10) Code Section 409A. It is intended that none of the Units or payments otherwise due hereunder shall be deferred, accelerated, extended, paid out or modified in a manner that would result in the imposition upon you of an additional tax under Section 409A of the Code; provided that neither Holdings nor any of its employees or representatives shall have any liability to you with respect to any such taxes. In the event that it is reasonably determined that, as a result of Section 409A of the Code, payments hereunder may not be made at the time contemplated by the terms of this Agreement or the Plan, as the case may be, without causing you to be subject to taxation under Section 409A of the Code, Holdings will make such payment on the first day that would not result in your incurring any tax liability under Section 409A of the Code.
11) Amendment. The terms of this Agreement may be amended from time to time by the Board in its sole discretion in any manner that it deems appropriate (including, but not limited to, the acceleration provisions).
12) No Right to Continued Service. The grant of Units shall not confer on you any right to be retained in the service of the Company, or to receive subsequent Units or other Awards under the Plan.
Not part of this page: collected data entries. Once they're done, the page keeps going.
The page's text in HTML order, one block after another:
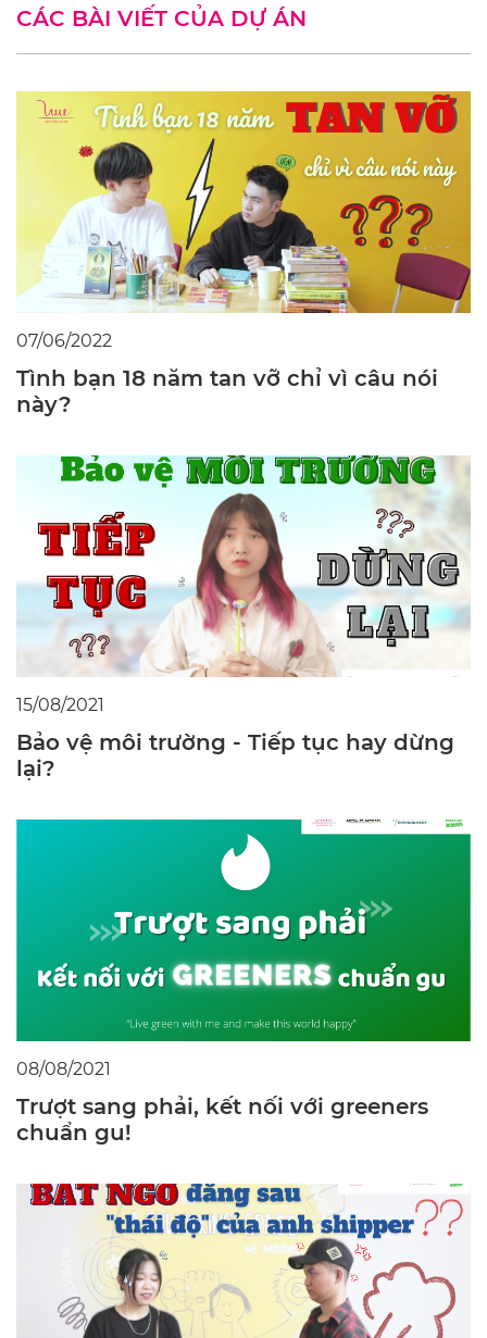
CÁC BÀI VIẾT CỦA DỰ ÁN
07/06/2022
Tình bạn 18 năm tan vỡ chỉ vì câu nói
này?
15/08/2021
Bảo vệ môi trường - Tiếp tục hay dừng
lại?
08/08/2021
Trượt sang phải, kết nối với greeners
chuẩn gu!

The right of the Company to terminate your service with it at any time or as otherwise provided by any agreement between the Company and you is specifically reserved.
13) Applicable Law. The validity, construction, interpretation, administration and effect of the Plan, and of its rules and regulations, and rights relating to the Plan and to this Agreement, shall be governed by the substantive laws, but not the choice of law rules, of the State of Delaware.